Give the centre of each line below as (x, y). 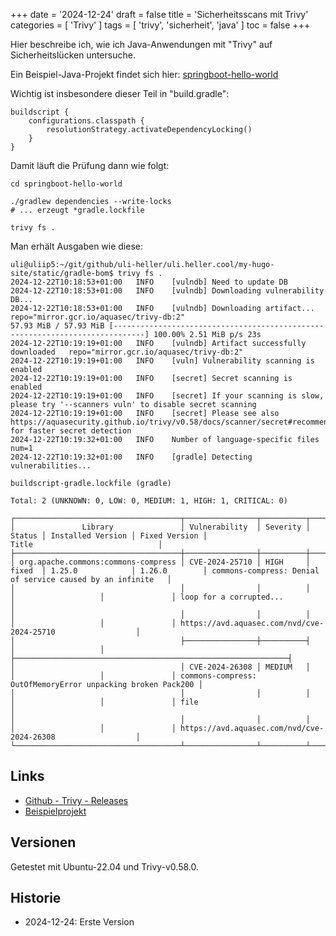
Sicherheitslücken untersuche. (73, 55)
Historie (36, 898)
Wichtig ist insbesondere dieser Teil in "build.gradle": (120, 93)
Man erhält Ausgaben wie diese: (76, 246)
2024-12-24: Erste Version (79, 922)
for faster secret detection (71, 431)
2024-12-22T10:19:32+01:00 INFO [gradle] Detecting (131, 457)
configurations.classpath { (86, 121)

- **TASK GOAL**:
Looking through the records, copy out every line in which the word "gradle" is found.

- **RESPONSE TO THE EXERCISE**:
Wichtig ist insbesondere dieser Teil in "build.gradle": (120, 93)
2024-12-22T10:19:32+01:00 INFO [gradle] Detecting (131, 457)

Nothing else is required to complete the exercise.